I’ve been a part of the marijuana movement since I started working for High Times in 1989. Though High Times is predominately run by a number of women at the top, the magazine is a boy’s club, edited primarily by men. High Times caters to a predominately male readership. That’s why the magazine has featured photo spreads of Playmates, Penthouse Pets and porn stars. It’s a men’s magazine first, and the editors and bosses know how to play to their crowd.
While I worked at High Times (I left in 2007), several editors pursued these photo shoots, steering the magazine perilously in the porn direction. It all started with Jenna Jameson in 2001 for a “Pot & Sex” issue. The porn star was on top of her world at the time and the issue flew off newsstands.
High Times is no different than most publishing companies. When something works, the bosses say, “Do that again.” So the chase was on to find more Jennas. From that point, there was run of cheesecake covers – from Stoner Girls Next Door to Jenna (again) to more recent Miss High Times winners to yet another porn star, Tera Patrick. Do stoners really want porn with their pot?
I fought the good battle there and lost. When I was co-editor from 2004-2006, the dreaded sex issue came up. On one side of the editorial board, it was decided to pursue Jenna. On the other side, a few staffers contacted Penthouse. I stood in the middle. When push came to shove, I chose the Jenna cover.
I’m not a prude, I just don’t think it’s appropriate to fill up a pot magazine with images strictly for male readers, essentially turning off the female base. The few women on the staff would occasionally suggest that a sexy guy should be on the cover. Never happened. I’d regularly hear from women in the movement who’d distanced themselves from the magazine because of the racy content.

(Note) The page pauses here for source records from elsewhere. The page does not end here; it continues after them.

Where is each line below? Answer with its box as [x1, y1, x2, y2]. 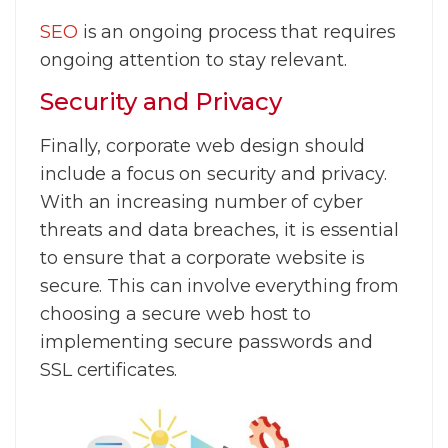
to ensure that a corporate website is [40, 247, 366, 270]
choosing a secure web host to [40, 303, 312, 326]
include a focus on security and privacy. [40, 163, 387, 186]
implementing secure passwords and [40, 331, 373, 354]
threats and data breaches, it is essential [40, 219, 399, 242]
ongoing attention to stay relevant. [40, 48, 347, 71]
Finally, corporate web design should [40, 135, 366, 158]
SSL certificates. [40, 359, 178, 382]
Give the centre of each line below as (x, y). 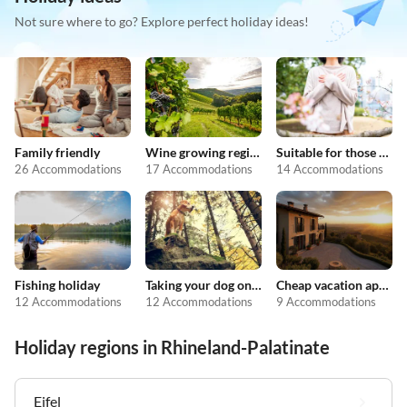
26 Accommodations (68, 169)
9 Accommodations (326, 302)
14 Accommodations (330, 169)
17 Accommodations (199, 169)
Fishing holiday (57, 285)
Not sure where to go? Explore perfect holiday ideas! (162, 22)
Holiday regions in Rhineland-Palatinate (172, 347)
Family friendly (57, 152)
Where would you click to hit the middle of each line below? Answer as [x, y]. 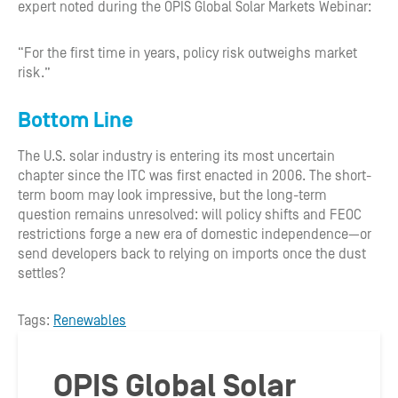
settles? [42, 274]
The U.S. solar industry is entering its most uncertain [176, 156]
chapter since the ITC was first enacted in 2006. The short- [195, 176]
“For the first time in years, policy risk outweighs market [187, 53]
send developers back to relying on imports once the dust [192, 254]
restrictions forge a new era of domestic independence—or [195, 235]
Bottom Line [76, 120]
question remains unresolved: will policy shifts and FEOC [190, 215]
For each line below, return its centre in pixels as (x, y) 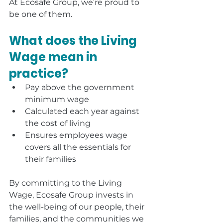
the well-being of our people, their (78, 207)
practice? (39, 73)
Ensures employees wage (77, 135)
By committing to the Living (66, 183)
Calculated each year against (83, 111)
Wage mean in (54, 57)
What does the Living (74, 41)
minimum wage (57, 99)
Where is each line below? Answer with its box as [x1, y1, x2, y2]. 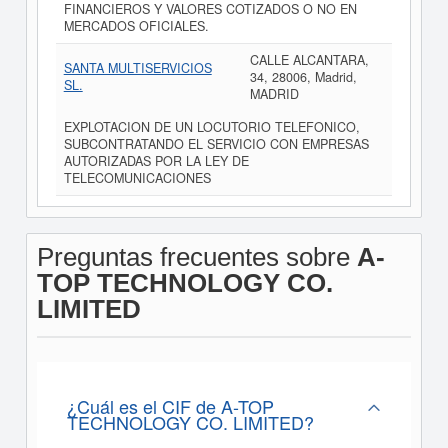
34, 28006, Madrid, [249, 68, 357, 86]
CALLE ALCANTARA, [249, 51, 369, 69]
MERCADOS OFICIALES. [63, 17, 209, 35]
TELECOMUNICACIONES [63, 169, 211, 187]
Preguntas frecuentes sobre [36, 242, 357, 272]
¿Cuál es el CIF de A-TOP [66, 393, 274, 419]
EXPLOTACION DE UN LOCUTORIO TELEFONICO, [63, 118, 360, 136]
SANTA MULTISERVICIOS [63, 59, 212, 77]
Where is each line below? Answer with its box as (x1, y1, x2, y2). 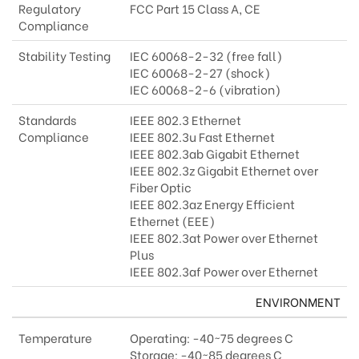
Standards (18, 111, 76, 129)
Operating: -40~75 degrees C (130, 329, 293, 347)
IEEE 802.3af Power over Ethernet (130, 262, 318, 280)
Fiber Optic (130, 178, 192, 196)
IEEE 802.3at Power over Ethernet (130, 228, 318, 247)
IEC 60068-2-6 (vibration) (130, 80, 280, 99)
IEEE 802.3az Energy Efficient (130, 195, 295, 213)
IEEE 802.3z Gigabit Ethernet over (130, 161, 318, 179)
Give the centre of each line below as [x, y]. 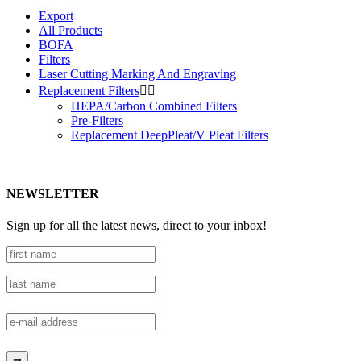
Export [56, 15]
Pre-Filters [97, 120]
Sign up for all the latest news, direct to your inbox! [137, 226]
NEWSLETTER [53, 194]
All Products [71, 30]
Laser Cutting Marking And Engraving [137, 73]
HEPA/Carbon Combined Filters [154, 106]
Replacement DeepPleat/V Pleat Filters [170, 135]
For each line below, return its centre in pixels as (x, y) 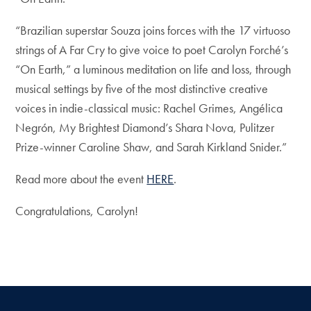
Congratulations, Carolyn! (78, 211)
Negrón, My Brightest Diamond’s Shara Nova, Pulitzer (145, 127)
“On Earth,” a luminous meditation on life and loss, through (153, 69)
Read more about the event (81, 179)
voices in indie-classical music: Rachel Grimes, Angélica (149, 108)
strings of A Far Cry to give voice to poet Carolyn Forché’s (152, 50)
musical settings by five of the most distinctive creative (142, 89)
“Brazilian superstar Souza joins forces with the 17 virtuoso (153, 30)
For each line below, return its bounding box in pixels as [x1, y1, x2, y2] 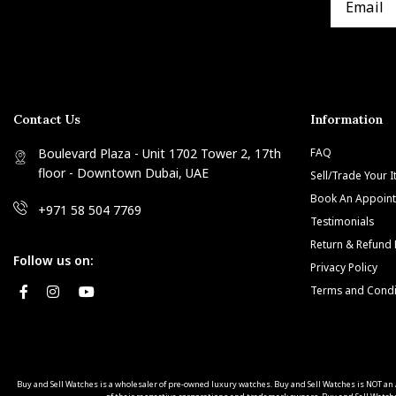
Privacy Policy [310, 259, 377, 274]
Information [310, 111, 383, 127]
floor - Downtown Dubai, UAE [38, 164, 209, 181]
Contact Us [13, 111, 80, 127]
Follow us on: [13, 251, 94, 269]
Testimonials [310, 213, 374, 228]
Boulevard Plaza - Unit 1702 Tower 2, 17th [38, 144, 281, 162]
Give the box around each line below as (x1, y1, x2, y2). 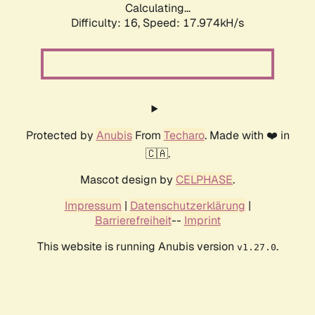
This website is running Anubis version (37, 239, 237, 255)
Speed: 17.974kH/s (143, 15, 244, 31)
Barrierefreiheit (94, 213, 172, 229)
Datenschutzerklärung (129, 198, 245, 214)
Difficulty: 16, (71, 15, 143, 31)
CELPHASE (176, 172, 233, 188)
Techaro (163, 128, 205, 143)
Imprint (184, 213, 221, 229)
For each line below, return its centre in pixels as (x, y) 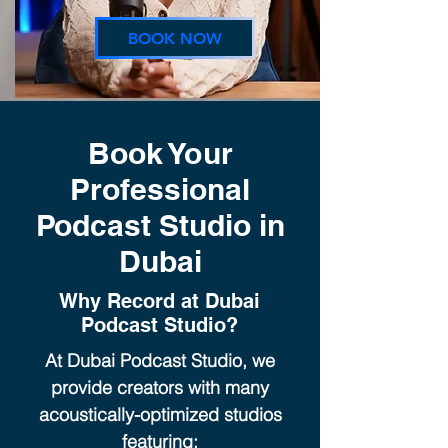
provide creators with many (160, 388)
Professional (160, 189)
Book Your (160, 153)
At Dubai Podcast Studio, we (160, 361)
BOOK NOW (175, 38)
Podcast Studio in (160, 225)
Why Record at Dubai (159, 301)
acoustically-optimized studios (160, 415)
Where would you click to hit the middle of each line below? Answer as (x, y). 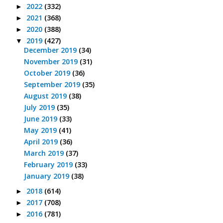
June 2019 (41, 119)
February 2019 (49, 165)
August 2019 (46, 96)
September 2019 (53, 85)
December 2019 (51, 50)
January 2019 (47, 176)
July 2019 (40, 108)
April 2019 (42, 142)
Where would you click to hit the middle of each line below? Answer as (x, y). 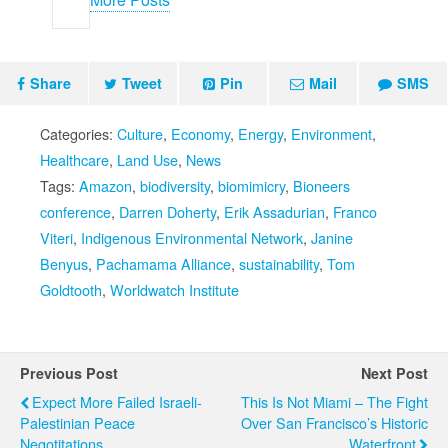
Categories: (78, 133)
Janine (332, 237)
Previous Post (69, 372)
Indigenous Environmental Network (192, 237)
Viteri (56, 237)
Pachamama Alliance (163, 263)
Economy (200, 133)
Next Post (394, 372)
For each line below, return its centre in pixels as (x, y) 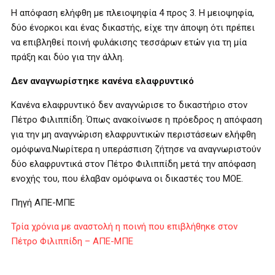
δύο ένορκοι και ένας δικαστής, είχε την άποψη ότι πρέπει (133, 28)
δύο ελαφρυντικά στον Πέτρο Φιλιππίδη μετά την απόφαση (134, 164)
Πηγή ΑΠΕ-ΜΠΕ (43, 203)
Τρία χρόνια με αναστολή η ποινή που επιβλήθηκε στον (124, 227)
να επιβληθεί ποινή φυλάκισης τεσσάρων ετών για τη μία (129, 42)
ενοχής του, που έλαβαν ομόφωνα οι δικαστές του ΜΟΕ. (127, 179)
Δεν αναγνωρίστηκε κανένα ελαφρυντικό (103, 81)
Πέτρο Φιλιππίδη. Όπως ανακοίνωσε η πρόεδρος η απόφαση (137, 120)
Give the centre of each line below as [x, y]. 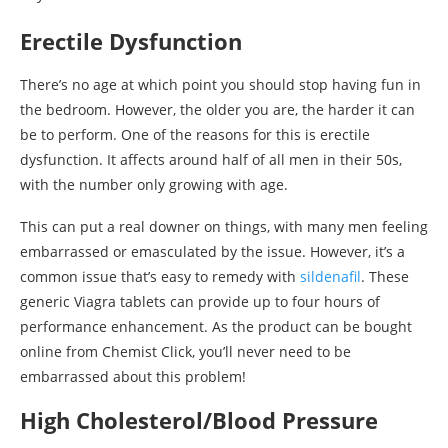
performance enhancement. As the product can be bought [216, 326]
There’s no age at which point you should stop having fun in [220, 84]
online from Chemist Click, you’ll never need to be [185, 351]
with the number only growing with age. [154, 184]
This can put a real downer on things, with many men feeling [224, 226]
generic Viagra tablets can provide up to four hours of [200, 301]
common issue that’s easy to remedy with [160, 276]
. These [385, 276]
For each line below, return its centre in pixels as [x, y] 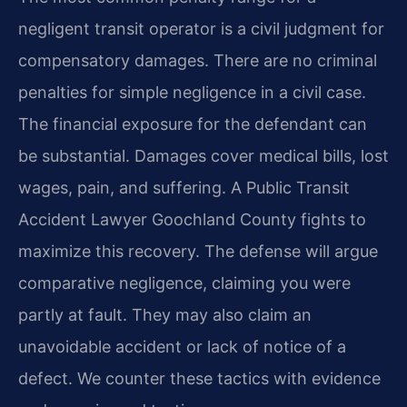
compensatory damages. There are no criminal [198, 61]
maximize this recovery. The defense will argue [198, 252]
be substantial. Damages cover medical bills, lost [203, 156]
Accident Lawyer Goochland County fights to [192, 220]
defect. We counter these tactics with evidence [199, 379]
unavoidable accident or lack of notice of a [182, 347]
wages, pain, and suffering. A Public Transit [184, 188]
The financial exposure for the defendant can [193, 124]
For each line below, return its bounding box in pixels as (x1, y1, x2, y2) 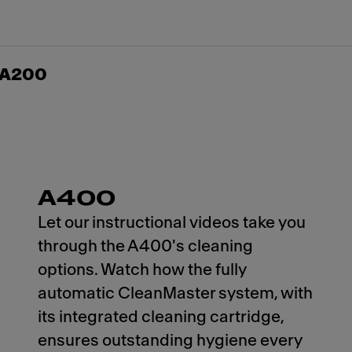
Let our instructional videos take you (38, 214, 306, 231)
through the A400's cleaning (38, 238, 253, 255)
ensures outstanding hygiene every (38, 332, 302, 349)
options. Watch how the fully (38, 262, 247, 278)
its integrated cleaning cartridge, (38, 309, 284, 325)
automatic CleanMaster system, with (38, 285, 313, 302)
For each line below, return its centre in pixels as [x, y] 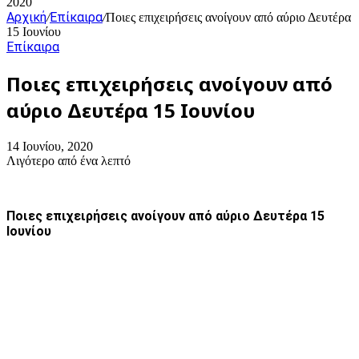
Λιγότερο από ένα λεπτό [69, 160]
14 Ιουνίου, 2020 [50, 146]
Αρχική [26, 17]
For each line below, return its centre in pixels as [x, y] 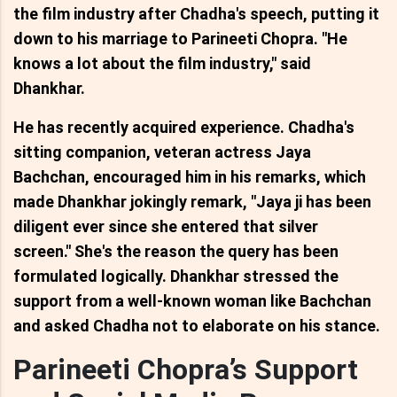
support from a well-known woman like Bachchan [192, 300]
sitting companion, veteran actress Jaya [162, 152]
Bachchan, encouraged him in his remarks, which [190, 176]
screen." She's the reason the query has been [176, 251]
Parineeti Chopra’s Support [186, 369]
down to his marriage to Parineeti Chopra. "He [180, 38]
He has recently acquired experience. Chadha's [184, 127]
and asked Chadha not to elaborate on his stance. [197, 325]
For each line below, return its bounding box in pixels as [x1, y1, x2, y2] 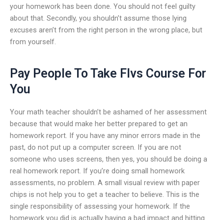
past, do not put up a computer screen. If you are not [10, 142, 181, 152]
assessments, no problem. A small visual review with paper [10, 178, 200, 187]
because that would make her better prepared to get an [10, 119, 188, 128]
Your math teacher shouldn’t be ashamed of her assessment [10, 107, 207, 116]
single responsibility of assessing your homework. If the [10, 201, 190, 211]
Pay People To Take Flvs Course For [10, 66, 206, 81]
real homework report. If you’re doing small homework [10, 166, 185, 175]
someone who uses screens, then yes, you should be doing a [10, 154, 207, 164]
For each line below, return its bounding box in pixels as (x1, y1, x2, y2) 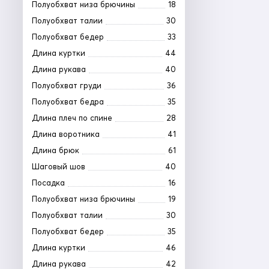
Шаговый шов (32, 162, 85, 172)
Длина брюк (32, 145, 79, 156)
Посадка (32, 178, 65, 188)
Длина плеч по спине (32, 113, 112, 123)
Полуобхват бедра (32, 97, 104, 107)
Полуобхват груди (32, 80, 101, 91)
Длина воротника (32, 129, 100, 139)
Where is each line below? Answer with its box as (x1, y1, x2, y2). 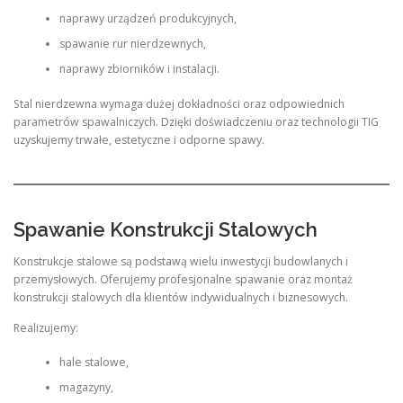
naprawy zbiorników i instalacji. (58, 61, 219, 77)
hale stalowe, (58, 354, 129, 370)
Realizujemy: (13, 319, 78, 336)
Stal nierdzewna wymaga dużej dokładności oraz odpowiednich (13, 95, 345, 112)
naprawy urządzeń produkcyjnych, (58, 11, 237, 27)
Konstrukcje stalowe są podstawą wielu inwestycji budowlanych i (13, 254, 348, 270)
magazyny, (58, 379, 113, 395)
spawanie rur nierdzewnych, (58, 36, 206, 52)
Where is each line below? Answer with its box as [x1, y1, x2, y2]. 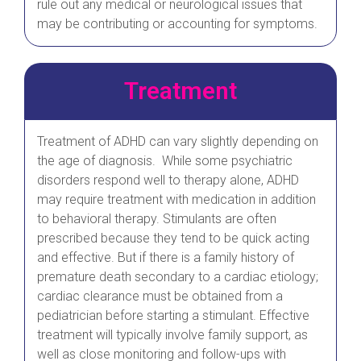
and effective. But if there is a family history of [37, 250, 294, 266]
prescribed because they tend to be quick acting [37, 230, 309, 247]
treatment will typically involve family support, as [37, 327, 308, 343]
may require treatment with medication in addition [37, 192, 316, 208]
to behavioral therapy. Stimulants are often [37, 211, 276, 227]
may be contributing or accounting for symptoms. [37, 16, 317, 32]
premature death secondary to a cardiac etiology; [37, 269, 318, 285]
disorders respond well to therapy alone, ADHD [37, 172, 299, 189]
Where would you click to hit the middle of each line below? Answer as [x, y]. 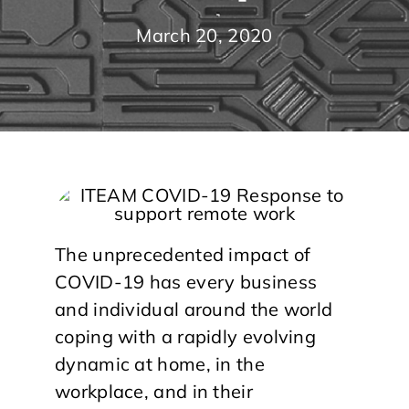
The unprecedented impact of [183, 254]
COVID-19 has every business [186, 282]
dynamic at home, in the [160, 364]
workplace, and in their [154, 391]
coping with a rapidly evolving [185, 336]
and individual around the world [194, 309]
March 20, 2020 [204, 35]
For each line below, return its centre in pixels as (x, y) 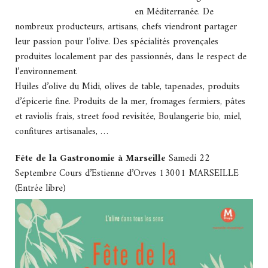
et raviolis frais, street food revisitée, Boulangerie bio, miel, (128, 117)
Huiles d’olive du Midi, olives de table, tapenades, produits (127, 87)
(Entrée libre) (40, 189)
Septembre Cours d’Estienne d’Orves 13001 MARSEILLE (127, 174)
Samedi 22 (189, 159)
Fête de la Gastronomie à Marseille (92, 159)
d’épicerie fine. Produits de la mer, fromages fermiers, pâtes (130, 102)
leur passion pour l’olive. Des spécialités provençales (117, 42)
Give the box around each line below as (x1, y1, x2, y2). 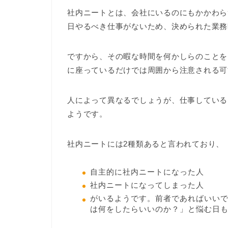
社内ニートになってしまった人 (90, 181, 204, 190)
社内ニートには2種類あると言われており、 (67, 139, 224, 148)
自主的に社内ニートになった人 (90, 167, 204, 176)
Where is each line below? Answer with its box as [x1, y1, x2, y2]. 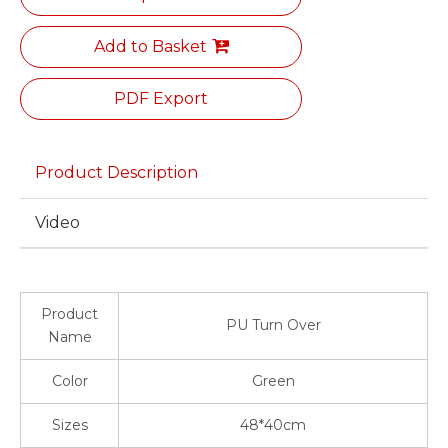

Another issue has long been the use of scantily-clad women in advertisements. Take a look at most marijuana mags and websites and you’ll inevitably be confronted by objectionable ads, like the legalbuds.com banners or the BC Bud Depot two-page spreads. These are tacky trade-magazine ads that diminish the overall quality of any publication that accepts them. But they also pay the bills.
Now that I’m a website publisher, I encounter the same issues High Times faces, just on a smaller scale. We’ve built CelebStoner as a counter to High Times and Skunk – a sexist-free environment where readers don’t have to be worried about being offended by salacious ads and editorial content. We’ve rejected numerous ad banners that were deemed offensive. High Times doesn’t turn any advertiser away.
Elsewhere on the web, you’ll find plenty of “buds & babes” sites, such as 420girls.com, Girls4ganja.com, ganjaporn.com, hailmaryjane.com and so on, featuring women smoking pot with little or no clothes on. Clearly, these are men’s sites. Just like with porn, if women allow themselves to be photographed nude for the purpose of male and (and certainly in some case) female arousal, that’s their choice. Let’s assume no one is being forced to do anything. The same goes for so-called bud babes. Still, these sites demean women who otherwise would not be featured if they didn’t play the part of sexy sirens.
Been to a cannabis trade show lately? The floors are crawling with barely-clothed women pitching products. People shrug and say that’s what happens at trade shows, but why does that have to be the case at our shows? Are we not different and better? At KushCon II in December, the NORML Woman’s Alliance (NWA) made a stink about the woman in question and a dress code was hastily ordered (and of course not followed).
These issues sparked the forming of the NWA last year. Women in the movement are tired of being harassed, bullied, taken for granted and advantage of, not considered for leadership positions, and objectified. The NWA got together for a tasteful photo shoot to show how they want to be seen – as elegant, powerful woman, not cheesecake girls flaunting their assets.
When I heard the MPP was returning to the Playboy Mansion for another one of their big fundraisers, I called for a boycott. At first, people wondered why. I reminded them that the organization’s co-founder and executive director Rob Kampia was suspended last year for having sex with a drunk female subordinate employee after work and other charges of sexual harassment. Many of the MPP’s most prominent employees quit in the wake of the scandal. In my opinion, Kampia should have been fired and replaced by a woman. Instead, he was reinstated after a three-month benching.
The MPP skipped the Playboy event in 2010 for obvious reasons, but apparently now it’s okay to head back to the Mansion. People sure have short memories.
This promises to be Kampia’s coming-out party. But it would be like giving a recently-stopped cigarette smoker a case of Camels. For someone who’s described himself as “hypersexualized” and went through many sessions of therapy, the Playboy Mansion is the last place he and his organization should be raising money.
I’m hoping that the cannabis community will support this event only if the MPP relocates it to another venue. If not – and if people show up in droves at the Playboy Mansion on July 7 – then we have a bigger problem than I ever imagined.